Somatic Mutations: Activation of oncogenes and/or inactivation of tumor suppressor genes. Risk Factors:

  • Ionizing radiation.

  • Viruses: e.g., Human T-lymphotropic virus (HTLV-1).

  • Chemicals: Benzene, chemotherapy agents.

  • Smoking: Slight increase in incidence.

  • Genetic predisposition: e.g., Down syndrome, Fanconi anemia.

Hematopoiesis and Cell Lineages

Hematopoietic Stem Cell differentiates into:

  • Myeloid Line: Red Blood Cells, Granulocytes (Neutrophils, Eosinophils, Basophils), Monocytes, Platelets.

  • Lymphoid Line: B-lymphocytes and T-lymphocytes.

Pathophysiology of Acute Leukemias

  • Aggressive Disease: Malignant transformation in hemopoietic stem cells or early progenitors.

  • Genetic Abnormalities: Leads to increased proliferation, reduced apoptosis, and accumulation of blast cells.

Characterization

  • Blast Count: >20% in bone marrow indicates leukemia.

  • Diagnosis Techniques: Morphology, cytochemistry, immunophenotyping, and cytogenetics.

Etiology of Acute Leukemias

Inherited Factors: Increased incidence in genetic disorders (e.g., Down syndrome 20-30 fold, Fanconi anemia). Environmental Influences:

  • Chemicals: Benzene linked to bone marrow issues.

  • Drugs and Radiation: Alkylating agents and epipodophyllotoxins.

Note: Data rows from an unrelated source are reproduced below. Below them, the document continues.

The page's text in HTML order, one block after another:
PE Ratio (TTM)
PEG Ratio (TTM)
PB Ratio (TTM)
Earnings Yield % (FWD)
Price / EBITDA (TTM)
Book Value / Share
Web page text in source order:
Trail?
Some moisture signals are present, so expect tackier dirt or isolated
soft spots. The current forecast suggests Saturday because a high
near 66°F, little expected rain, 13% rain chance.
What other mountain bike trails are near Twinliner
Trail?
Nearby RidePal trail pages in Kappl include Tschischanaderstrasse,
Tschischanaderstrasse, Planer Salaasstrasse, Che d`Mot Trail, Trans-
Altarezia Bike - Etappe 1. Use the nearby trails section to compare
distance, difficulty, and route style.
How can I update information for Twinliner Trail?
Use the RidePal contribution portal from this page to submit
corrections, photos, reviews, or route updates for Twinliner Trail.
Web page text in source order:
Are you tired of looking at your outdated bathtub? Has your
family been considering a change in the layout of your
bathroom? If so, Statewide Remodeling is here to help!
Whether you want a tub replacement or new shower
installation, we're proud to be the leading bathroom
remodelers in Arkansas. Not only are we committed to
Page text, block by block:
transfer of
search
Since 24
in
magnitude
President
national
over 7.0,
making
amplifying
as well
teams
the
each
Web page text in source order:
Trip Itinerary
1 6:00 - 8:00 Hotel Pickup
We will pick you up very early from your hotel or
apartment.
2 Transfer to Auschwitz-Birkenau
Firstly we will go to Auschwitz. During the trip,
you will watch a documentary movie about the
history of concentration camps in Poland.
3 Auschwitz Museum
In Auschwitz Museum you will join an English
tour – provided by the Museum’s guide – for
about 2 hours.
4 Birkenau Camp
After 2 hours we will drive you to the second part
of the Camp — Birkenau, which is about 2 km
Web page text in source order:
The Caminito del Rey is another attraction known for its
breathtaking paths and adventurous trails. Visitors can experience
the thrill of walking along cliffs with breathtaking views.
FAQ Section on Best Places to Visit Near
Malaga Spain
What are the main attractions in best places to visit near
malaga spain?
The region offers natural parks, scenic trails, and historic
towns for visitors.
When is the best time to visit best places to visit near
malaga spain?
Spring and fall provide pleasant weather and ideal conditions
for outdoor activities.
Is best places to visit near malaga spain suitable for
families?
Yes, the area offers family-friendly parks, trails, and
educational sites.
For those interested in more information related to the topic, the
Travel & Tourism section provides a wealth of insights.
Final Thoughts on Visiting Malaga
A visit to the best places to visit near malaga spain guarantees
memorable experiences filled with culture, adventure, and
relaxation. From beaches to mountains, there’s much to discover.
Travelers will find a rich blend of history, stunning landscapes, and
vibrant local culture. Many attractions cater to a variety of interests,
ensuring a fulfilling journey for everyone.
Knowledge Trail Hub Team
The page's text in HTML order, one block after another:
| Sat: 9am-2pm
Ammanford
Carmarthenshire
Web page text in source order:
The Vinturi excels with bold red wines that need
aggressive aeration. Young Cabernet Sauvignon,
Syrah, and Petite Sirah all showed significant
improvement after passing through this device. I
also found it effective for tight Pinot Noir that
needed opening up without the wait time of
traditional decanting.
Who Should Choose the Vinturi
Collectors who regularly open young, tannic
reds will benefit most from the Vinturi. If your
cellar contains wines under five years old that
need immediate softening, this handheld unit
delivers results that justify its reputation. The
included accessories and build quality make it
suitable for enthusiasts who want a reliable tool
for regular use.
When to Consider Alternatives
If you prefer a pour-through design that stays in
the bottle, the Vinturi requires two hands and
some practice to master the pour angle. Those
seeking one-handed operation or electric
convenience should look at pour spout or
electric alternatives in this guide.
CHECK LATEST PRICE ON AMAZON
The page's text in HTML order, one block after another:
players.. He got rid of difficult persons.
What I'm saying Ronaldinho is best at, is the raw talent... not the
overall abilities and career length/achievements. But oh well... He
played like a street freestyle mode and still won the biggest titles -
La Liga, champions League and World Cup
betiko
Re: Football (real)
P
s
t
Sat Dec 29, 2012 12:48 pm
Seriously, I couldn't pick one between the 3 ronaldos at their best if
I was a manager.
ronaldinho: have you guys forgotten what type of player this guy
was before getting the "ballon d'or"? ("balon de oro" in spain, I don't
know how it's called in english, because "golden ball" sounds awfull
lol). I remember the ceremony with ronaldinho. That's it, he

Classification of Acute Myeloid Leukemias (AML)

FAB Classification:

  • M0: Undifferentiated

  • M1: Without maturation

  • M2: With maturation; t(8;21)

  • M3: Acute promyelocytic; t(15;17)

  • M4: Myelomonocytic; inv(16)

  • M5: Monoblastic

  • M6: Erythroleukemia

  • M7: Megakaryoblastic

Diagnosis of AML

  • Diagnostic Studies: CBC for anemia/thrombocytopenia, coagulation studies for AML M3 (DIC), bone marrow examination (>20% blasts), cytogenetics for mutations.

Key Morphological Features

  • Myeloblasts: Delicate nucleus, purplish-red staining, moderate cytoplasm.

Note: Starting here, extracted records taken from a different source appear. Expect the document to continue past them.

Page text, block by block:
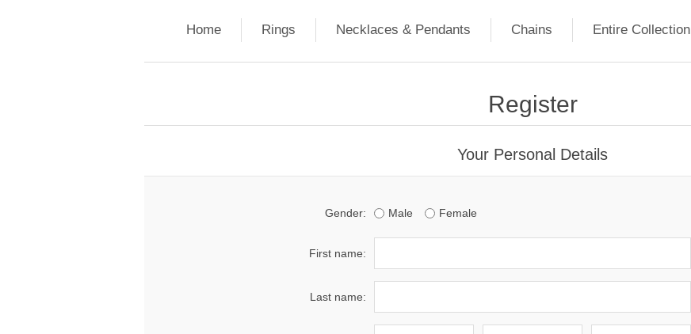
Home Rings Necklaces & Pendants Chains Entire Collection
Register
Your Personal Details
Gender: Male Female
First name:
Last name:
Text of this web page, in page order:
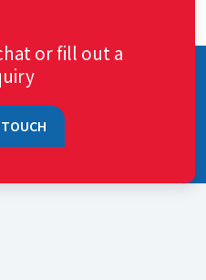
or fill out a
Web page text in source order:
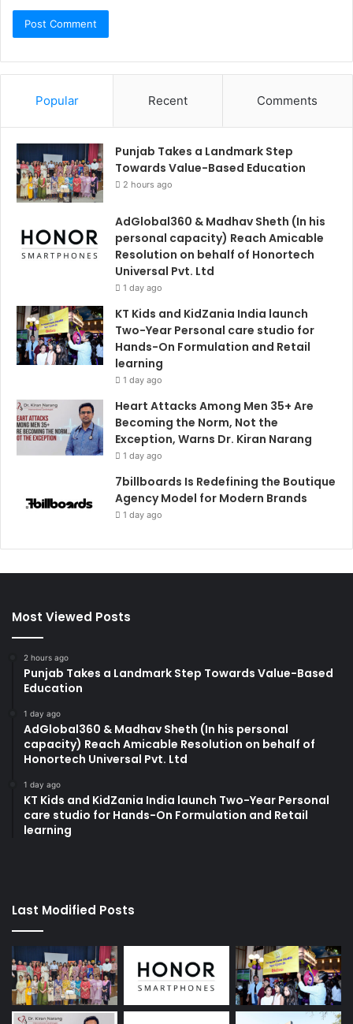
Popular Recent Comments
Punjab Takes a Landmark Step
Towards Value-Based Education
2 hours ago
AdGlobal360 & Madhav Sheth (In his
personal capacity) Reach Amicable
Resolution on behalf of Honortech
Universal Pvt. Ltd
1 day ago
KT Kids and KidZania India launch
Two-Year Personal care studio for
Hands-On Formulation and Retail
learning
1 day ago
Heart Attacks Among Men 35+ Are
Becoming the Norm, Not the
Exception, Warns Dr. Kiran Narang
1 day ago
7billboards Is Redefining the Boutique
Agency Model for Modern Brands
1 day ago
Most Viewed Posts
2 hours ago
Punjab Takes a Landmark Step Towards Value-Based
Education
1 day ago
AdGlobal360 & Madhav Sheth (In his personal
capacity) Reach Amicable Resolution on behalf of
Honortech Universal Pvt. Ltd
1 day ago
KT Kids and KidZania India launch Two-Year Personal
care studio for Hands-On Formulation and Retail
learning
Last Modified Posts
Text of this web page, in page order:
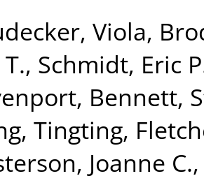
Viola,
, Schmidt, Eric
Bennett,
Tingting,
Joanne C.
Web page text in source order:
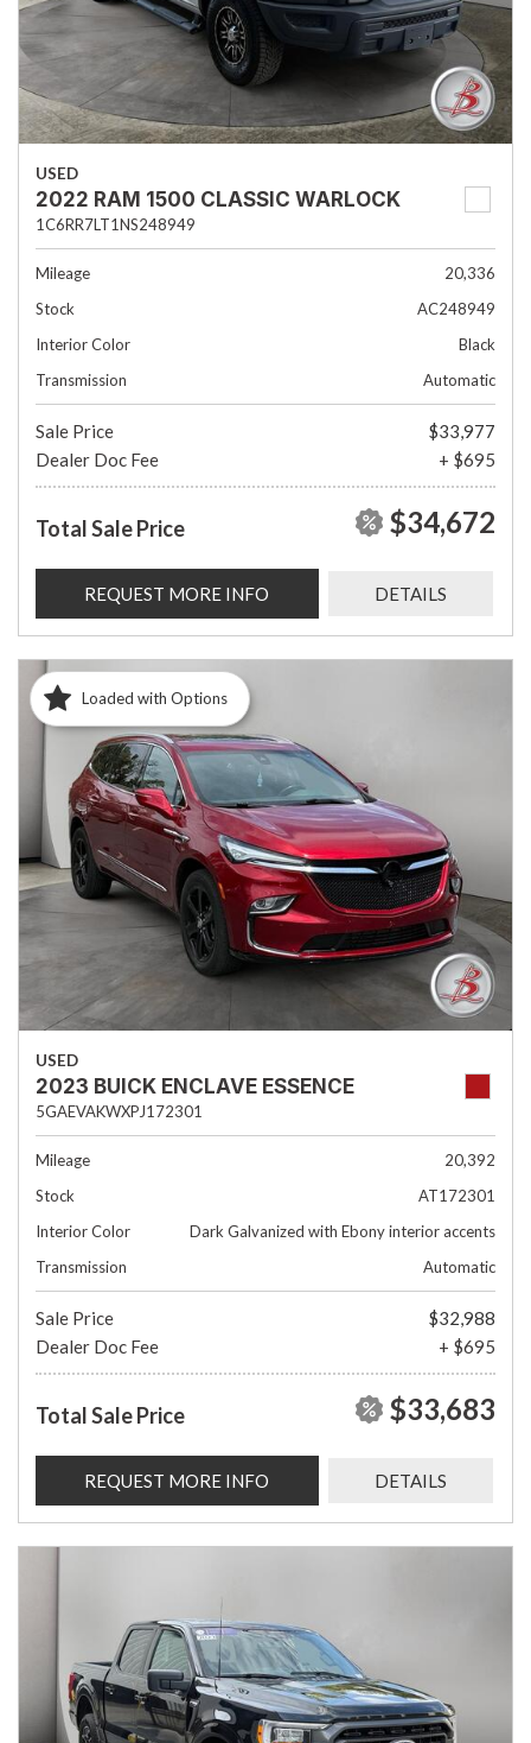
USED
2022 RAM 1500 CLASSIC WARLOCK
1C6RR7LT1NS248949
Mileage
20,336
Stock
AC248949
Interior Color
Black
Transmission
Automatic
Sale Price
$33,977
Dealer Doc Fee
+ $695
Total Sale Price $34,672
REQUEST MORE INFO DETAILS
Loaded with Options
USED
2023 BUICK ENCLAVE ESSENCE
5GAEVAKWXPJ172301
Mileage
20,392
Stock
AT172301
Interior Color
Dark Galvanized with Ebony interior accents
Transmission
Automatic
Sale Price
$32,988
Dealer Doc Fee
+ $695
Total Sale Price $33,683
REQUEST MORE INFO DETAILS
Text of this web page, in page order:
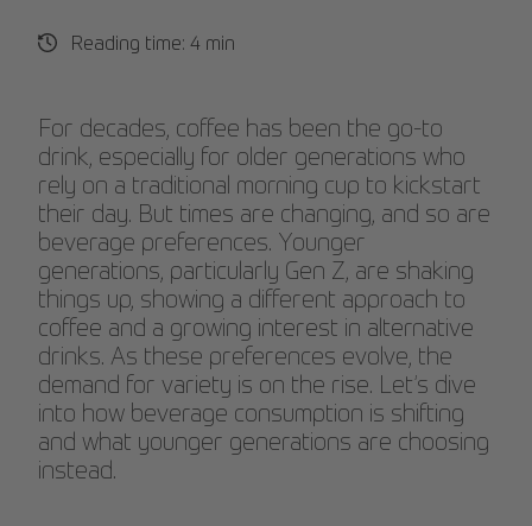
Reading time: 4 min
For decades, coffee has been the go-to
drink, especially for older generations who
rely on a traditional morning cup to kickstart
their day. But times are changing, and so are
beverage preferences. Younger
generations, particularly Gen Z, are shaking
things up, showing a different approach to
coffee and a growing interest in alternative
drinks. As these preferences evolve, the
demand for variety is on the rise. Let’s dive
into how beverage consumption is shifting
and what younger generations are choosing
instead.

  • Auer Rods: Definitive evidence of AML.

Clinical Presentation of Leukemia

Common Symptoms:

  • Systemic: Weight loss, fever, fatigue, frequent infections.

  • Lymphoid: Swelling of lymph nodes, splenomegaly, hepatomegaly.

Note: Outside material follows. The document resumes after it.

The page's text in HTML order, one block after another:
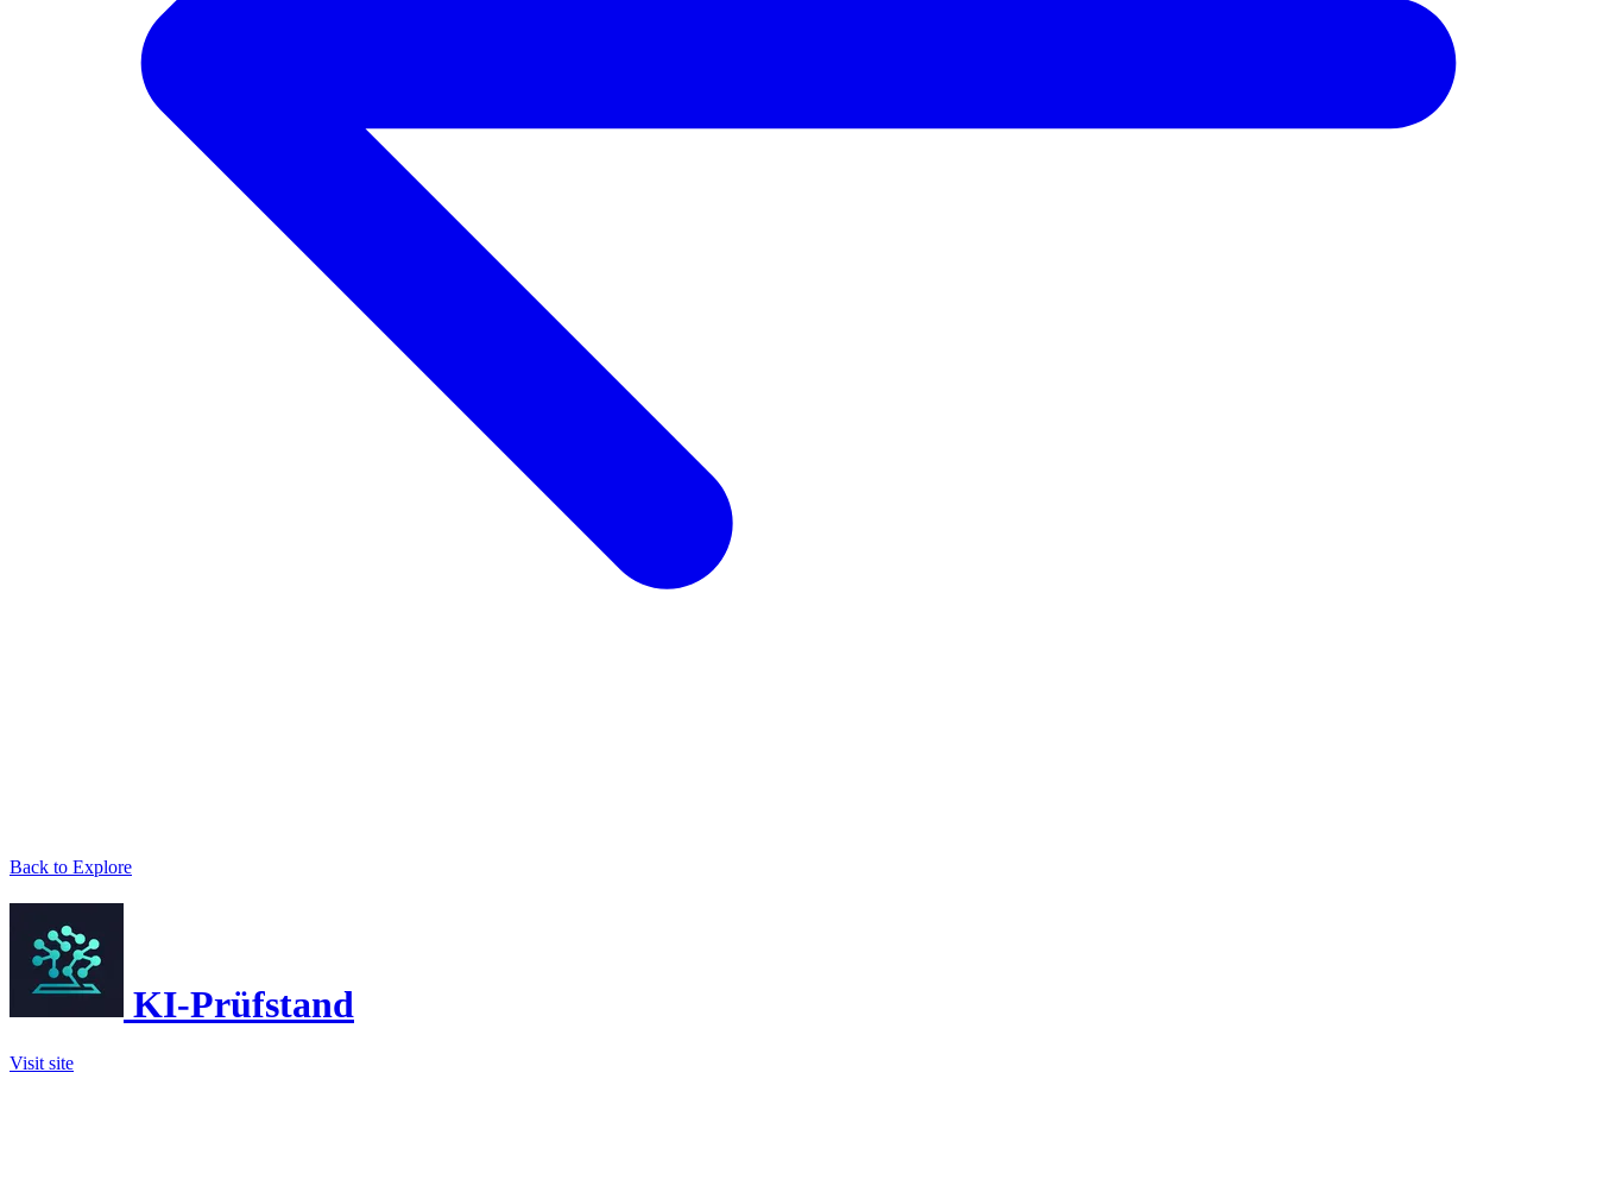
Back to Explore
KI-Prüfstand
Visit site

  • Hematological: Anemia, bruising, bleeding.

Prognosis for AML

Favorable Factors: Younger age (<60), high WBC counts, specific chromosomal abnormalities (e.g., del(5), del(7)).

Summary of Acute and Chronic Leukemias

  • Acute Leukemias: Clonal disorders; mutations in oncogenes are common.

  • Chronic Myeloid Leukemia: Characterized by Philadelphia chromosome; often asymptomatic early on.

  • Diagnosis: Relies on lab findings and genetic analysis to dictate treatment and prognosis.

Note: Continue exploring hematological disorders as knowledge evolves.